An exact reproduction of the data below is expected, free of images.

Records for this task below:

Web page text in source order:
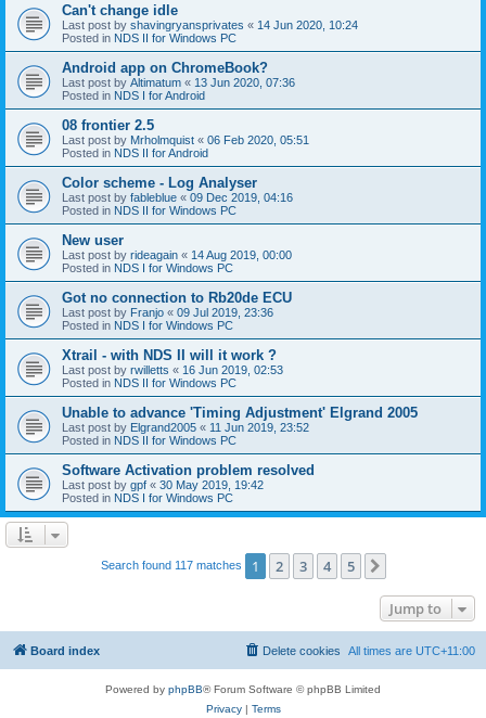
Can't change idle
Last post by shavingryansprivates « 14 Jun 2020, 10:24
Posted in NDS II for Windows PC
Android app on ChromeBook?
Last post by Altimatum « 13 Jun 2020, 07:36
Posted in NDS I for Android
08 frontier 2.5
Last post by Mrholmquist « 06 Feb 2020, 05:51
Posted in NDS II for Android
Color scheme - Log Analyser
Last post by fableblue « 09 Dec 2019, 04:16
Posted in NDS II for Windows PC
New user
Last post by rideagain « 14 Aug 2019, 00:00
Posted in NDS I for Windows PC
Got no connection to Rb20de ECU
Last post by Franjo « 09 Jul 2019, 23:36
Posted in NDS I for Windows PC
Xtrail - with NDS II will it work ?
Last post by rwilletts « 16 Jun 2019, 02:53
Posted in NDS II for Windows PC
Unable to advance 'Timing Adjustment' Elgrand 2005
Last post by Elgrand2005 « 11 Jun 2019, 23:52
Posted in NDS II for Windows PC
Software Activation problem resolved
Last post by gpf « 30 May 2019, 19:42
Posted in NDS I for Windows PC
Search found 117 matches 1 2 3 4 5
Jump to
Board index All times are UTC+11:00
Delete cookies
Powered by phpBB® Forum Software © phpBB Limited
Privacy| Terms
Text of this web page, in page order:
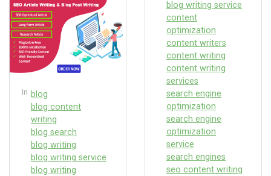
In blog
blog content
writing
blog search
blog writing
blog writing service
blog writing
blog writing service
content
optimization
content writers
content writing
content writing
services
search engine
optimization
search engine
optimization
service
search engines
seo content writing
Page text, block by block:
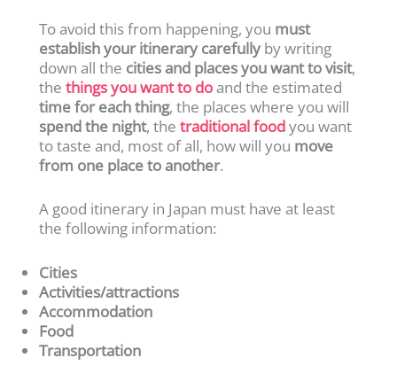
To avoid this from happening, you must
establish your itinerary carefully by writing
down all the cities and places you want to visit,
thethings you want to do and the estimated
time for each thing, the places where you will
spend the night, thetraditional foodyou want
to taste and, most of all, how will you move
from one place to another.
A good itinerary in Japan must have at least
the following information:
Cities
Activities/attractions
Accommodation
Food
Transportation
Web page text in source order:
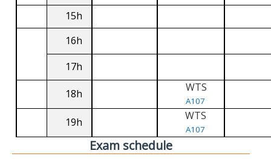
15h
16h
17h
18h WTS
A107
19h WTS
A107
Exam schedule
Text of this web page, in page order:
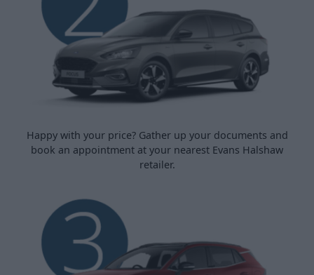
Happy with your price? Gather up your documents and
book an appointment at your nearest Evans Halshaw
retailer.
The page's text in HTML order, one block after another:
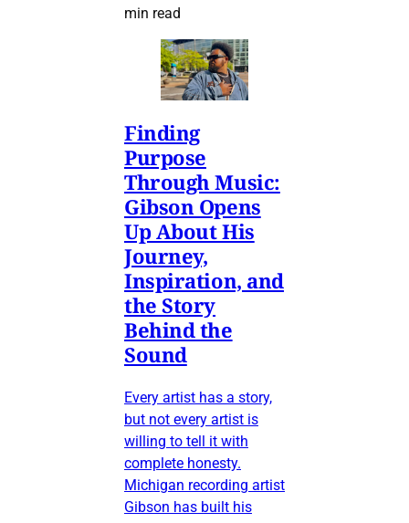
min read
Finding
Purpose
Through Music:
Gibson Opens
Up About His
Journey,
Inspiration, and
the Story
Behind the
Sound
Every artist has a story,
but not every artist is
willing to tell it with
complete honesty.
Michigan recording artist
Gibson has built his
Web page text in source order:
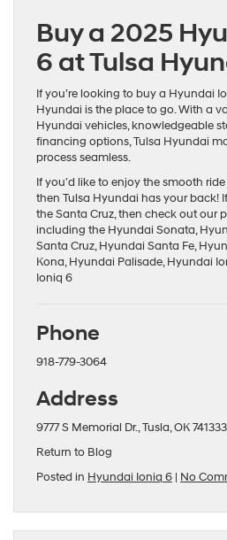
Buy a 2025
6 at Tulsa
If you’re looking to buy a Hyundai
Hyundai is the place to go. With a
Hyundai vehicles, knowledgeable
financing options, Tulsa Hyundai
process seamless.
If you’d like to enjoy the smooth
then Tulsa Hyundai has your back!
the Santa Cruz, then check out our
including the Hyundai Sonata,
Santa Cruz,Hyundai Santa Fe,
Kona,Hyundai Palisade,Hyundai
Ioniq 6
Phone
918-779-3064
Address
9777 S Memorial Dr., Tusla, OK 741333
Return to Blog
Posted in Hyundai Ioniq 6 | No
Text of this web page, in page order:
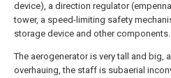
device), a direction regulator
tower, a speed-limiting safety
storage device and other components.
The aerogenerator is very tall and big,
overhauing, the staff is subaerial
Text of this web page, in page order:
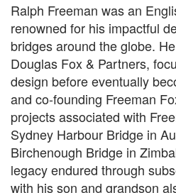
Ralph Freeman was an
renowned for his impactful
bridges around the globe.
Douglas Fox & Partners,
design before eventually
and co-founding Freeman
projects associated with
Sydney Harbour Bridge in
Birchenough Bridge in
legacy endured through
with his son and grandson
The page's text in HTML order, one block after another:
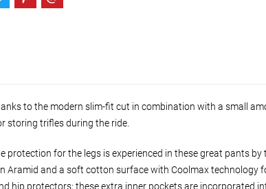
to the modern slim-fit cut in combination with a small
storing trifles during the ride.
for the legs is experienced in these great pants by
Aramid and a soft cotton surface with Coolmax technology
hip protectors; these extra inner pockets are incorporated
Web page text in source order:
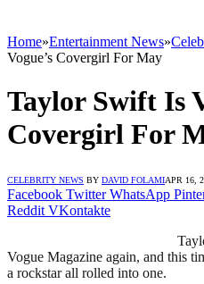
Home»Entertainment News»
Vogue’s Covergirl For May
Taylor Swift Is
Covergirl For
CELEBRITY NEWS BY DAVID FOLAMIAPR 16,
Facebook Twitter WhatsApp
Reddit VKontakte
Vogue Magazine again, and this
a rockstar all rolled into one.
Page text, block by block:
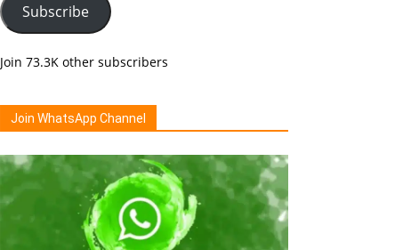
Subscribe
Join 73.3K other subscribers
Join WhatsApp Channel
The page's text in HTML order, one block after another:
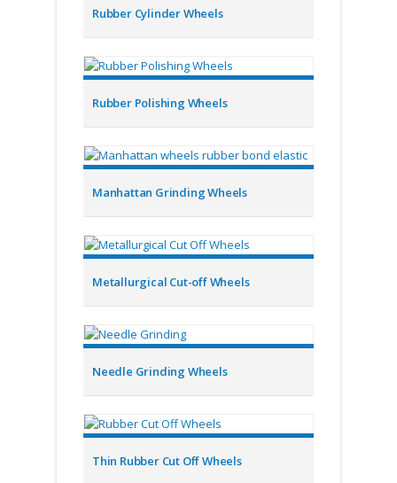
Rubber Cylinder Wheels
Rubber Polishing Wheels
Manhattan Grinding Wheels
Metallurgical Cut-off Wheels
Needle Grinding Wheels
Thin Rubber Cut Off Wheels
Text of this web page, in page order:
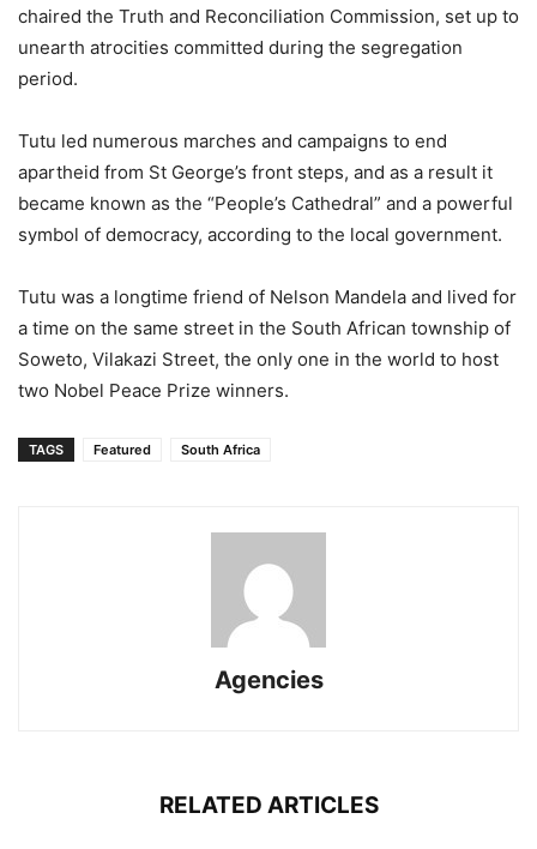
chaired the Truth and Reconciliation Commission, set up to
unearth atrocities committed during the segregation
period.
Tutu led numerous marches and campaigns to end
apartheid from St George’s front steps, and as a result it
became known as the “People’s Cathedral” and a powerful
symbol of democracy, according to the local government.
Tutu was a longtime friend of Nelson Mandela and lived for
a time on the same street in the South African township of
Soweto, Vilakazi Street, the only one in the world to host
two Nobel Peace Prize winners.
TAGS Featured South Africa
Agencies
RELATED ARTICLES
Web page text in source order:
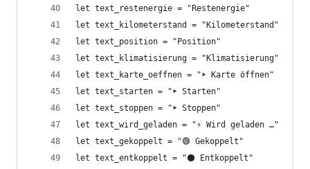
let text_restenergie = "Restenergie"
let text_kilometerstand = "Kilometerstand"
let text_position = "Position"
let text_klimatisierung = "Klimatisierung"
let text_karte_oeffnen = "➤ Karte öffnen"
let text_starten = "➤ Starten"
let text_stoppen = "➤ Stoppen"
let text_wird_geladen = "⚡ Wird geladen …"
let text_gekoppelt = "🟢 Gekoppelt"
let text_entkoppelt = "⚫ Entkoppelt"
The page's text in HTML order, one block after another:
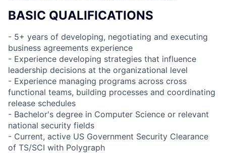
BASIC QUALIFICATIONS
- 5+ years of developing, negotiating and executing
business agreements experience
- Experience developing strategies that influence
leadership decisions at the organizational level
- Experience managing programs across cross
functional teams, building processes and coordinating
release schedules
- Bachelor's degree in Computer Science or relevant
national security fields
- Current, active US Government Security Clearance
of TS/SCI with Polygraph
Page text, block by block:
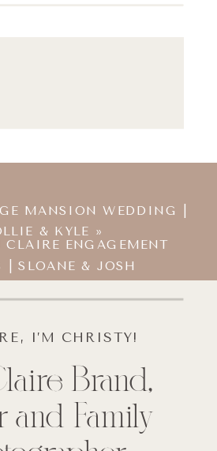
MANSION WEDDING |
& KYLE »
CLAIRE ENGAGEMENT
| SLOANE & JOSH
Brand,
and Family
I’M CHRISTY!
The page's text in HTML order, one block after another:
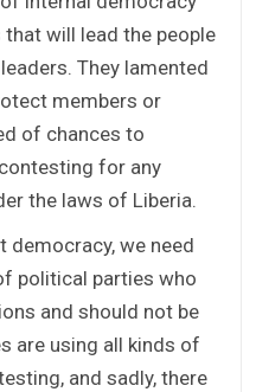
will lead the people
They lamented
members or
of chances to
for any
the laws of Liberia.
democracy, we need
political parties who
and should not be
are using all kinds of
and sadly, there
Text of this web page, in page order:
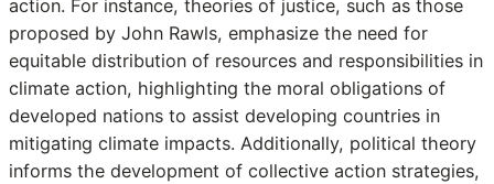
action. For instance, theories of justice, such as those
proposed by John Rawls, emphasize the need for
equitable distribution of resources and responsibilities in
climate action, highlighting the moral obligations of
developed nations to assist developing countries in
mitigating climate impacts. Additionally, political theory
informs the development of collective action strategies,
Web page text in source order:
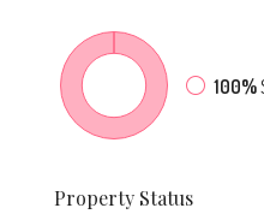
100%
Property Status
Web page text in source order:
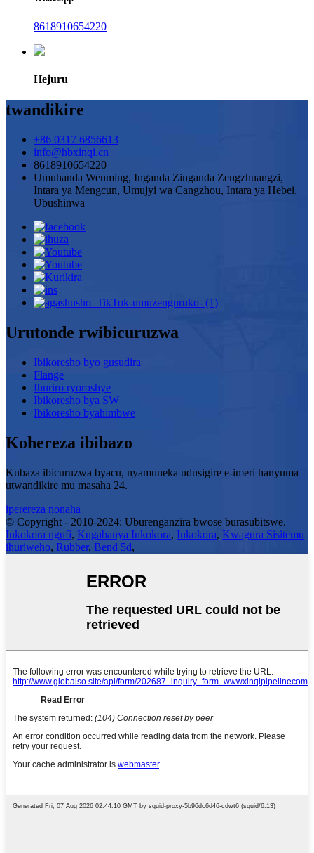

End of Records for this task.

§ **Response**:
Web page text in source order:
Can't change idle
Last post by shavingryansprivates « 14 Jun 2020, 10:24
Posted in NDS II for Windows PC
Android app on ChromeBook?
Last post by Altimatum « 13 Jun 2020, 07:36
Posted in NDS I for Android
08 frontier 2.5
Last post by Mrholmquist « 06 Feb 2020, 05:51
Posted in NDS II for Android
Color scheme - Log Analyser
Last post by fableblue « 09 Dec 2019, 04:16
Posted in NDS II for Windows PC
New user
Last post by rideagain « 14 Aug 2019, 00:00
Posted in NDS I for Windows PC
Got no connection to Rb20de ECU
Last post by Franjo « 09 Jul 2019, 23:36
Posted in NDS I for Windows PC
Xtrail - with NDS II will it work ?
Last post by rwilletts « 16 Jun 2019, 02:53
Posted in NDS II for Windows PC
Unable to advance 'Timing Adjustment' Elgrand 2005
Last post by Elgrand2005 « 11 Jun 2019, 23:52
Posted in NDS II for Windows PC
Software Activation problem resolved
Last post by gpf « 30 May 2019, 19:42
Posted in NDS I for Windows PC
Search found 117 matches 1 2 3 4 5
Jump to
Board index All times are UTC+11:00
Delete cookies
Powered by phpBB® Forum Software © phpBB Limited
Privacy| Terms
Text of this web page, in page order:
In blog
blog content
writing
blog search
blog writing
blog writing service
blog writing
blog writing service
content
optimization
content writers
content writing
content writing
services
search engine
optimization
search engine
optimization
service
search engines
seo content writing
Page text, block by block:
To avoid this from happening, you must
establish your itinerary carefully by writing
down all the cities and places you want to visit,
thethings you want to do and the estimated
time for each thing, the places where you will
spend the night, thetraditional foodyou want
to taste and, most of all, how will you move
from one place to another.
A good itinerary in Japan must have at least
the following information:
Cities
Activities/attractions
Accommodation
Food
Transportation
Web page text in source order:
15h
16h
17h
18h WTS
A107
19h WTS
A107
Exam schedule
Text of this web page, in page order:
Happy with your price? Gather up your documents and
book an appointment at your nearest Evans Halshaw
retailer.
The page's text in HTML order, one block after another:
min read
Finding
Purpose
Through Music:
Gibson Opens
Up About His
Journey,
Inspiration, and
the Story
Behind the
Sound
Every artist has a story,
but not every artist is
willing to tell it with
complete honesty.
Michigan recording artist
Gibson has built his
Web page text in source order:
Buy a 2025
6 at Tulsa
If you’re looking to buy a Hyundai
Hyundai is the place to go. With a
Hyundai vehicles, knowledgeable
financing options, Tulsa Hyundai
process seamless.
If you’d like to enjoy the smooth
then Tulsa Hyundai has your back!
the Santa Cruz, then check out our
including the Hyundai Sonata,
Santa Cruz,Hyundai Santa Fe,
Kona,Hyundai Palisade,Hyundai
Ioniq 6
Phone
918-779-3064
Address
9777 S Memorial Dr., Tusla, OK 741333
Return to Blog
Posted in Hyundai Ioniq 6 | No
Text of this web page, in page order:
device), a direction regulator
tower, a speed-limiting safety
storage device and other components.
The aerogenerator is very tall and big,
overhauing, the staff is subaerial
Text of this web page, in page order:
Ralph Freeman was an
renowned for his impactful
bridges around the globe.
Douglas Fox & Partners,
design before eventually
and co-founding Freeman
projects associated with
Sydney Harbour Bridge in
Birchenough Bridge in
legacy endured through
with his son and grandson
The page's text in HTML order, one block after another:
to the modern slim-fit cut in combination with a small
storing trifles during the ride.
for the legs is experienced in these great pants by
Aramid and a soft cotton surface with Coolmax technology
hip protectors; these extra inner pockets are incorporated
Web page text in source order:
Home»Entertainment News»
Vogue’s Covergirl For May
Taylor Swift Is
Covergirl For
CELEBRITY NEWS BY DAVID FOLAMIAPR 16,
Facebook Twitter WhatsApp
Reddit VKontakte
Vogue Magazine again, and this
a rockstar all rolled into one.
Page text, block by block:
Subscribe
Join 73.3K other subscribers
Join WhatsApp Channel
The page's text in HTML order, one block after another:
Rubber Cylinder Wheels
Rubber Polishing Wheels
Manhattan Grinding Wheels
Metallurgical Cut-off Wheels
Needle Grinding Wheels
Thin Rubber Cut Off Wheels
Text of this web page, in page order:
chaired the Truth and Reconciliation Commission, set up to
unearth atrocities committed during the segregation
period.
Tutu led numerous marches and campaigns to end
apartheid from St George’s front steps, and as a result it
became known as the “People’s Cathedral” and a powerful
symbol of democracy, according to the local government.
Tutu was a longtime friend of Nelson Mandela and lived for
a time on the same street in the South African township of
Soweto, Vilakazi Street, the only one in the world to host
two Nobel Peace Prize winners.
TAGS Featured South Africa
Agencies
RELATED ARTICLES
Web page text in source order:
let text_restenergie = "Restenergie"
let text_kilometerstand = "Kilometerstand"
let text_position = "Position"
let text_klimatisierung = "Klimatisierung"
let text_karte_oeffnen = "➤ Karte öffnen"
let text_starten = "➤ Starten"
let text_stoppen = "➤ Stoppen"
let text_wird_geladen = "⚡ Wird geladen …"
let text_gekoppelt = "🟢 Gekoppelt"
let text_entkoppelt = "⚫ Entkoppelt"
The page's text in HTML order, one block after another:
BASIC QUALIFICATIONS
- 5+ years of developing, negotiating and executing
business agreements experience
- Experience developing strategies that influence
leadership decisions at the organizational level
- Experience managing programs across cross
functional teams, building processes and coordinating
release schedules
- Bachelor's degree in Computer Science or relevant
national security fields
- Current, active US Government Security Clearance
of TS/SCI with Polygraph
Page text, block by block:
MANSION WEDDING |
& KYLE »
CLAIRE ENGAGEMENT
| SLOANE & JOSH
Brand,
and Family
I’M CHRISTY!
The page's text in HTML order, one block after another:
will lead the people
They lamented
members or
of chances to
for any
the laws of Liberia.
democracy, we need
political parties who
and should not be
are using all kinds of
and sadly, there
Text of this web page, in page order:
action. For instance, theories of justice, such as those
proposed by John Rawls, emphasize the need for
equitable distribution of resources and responsibilities in
climate action, highlighting the moral obligations of
developed nations to assist developing countries in
mitigating climate impacts. Additionally, political theory
informs the development of collective action strategies,
Web page text in source order:
100%
Property Status
Web page text in source order:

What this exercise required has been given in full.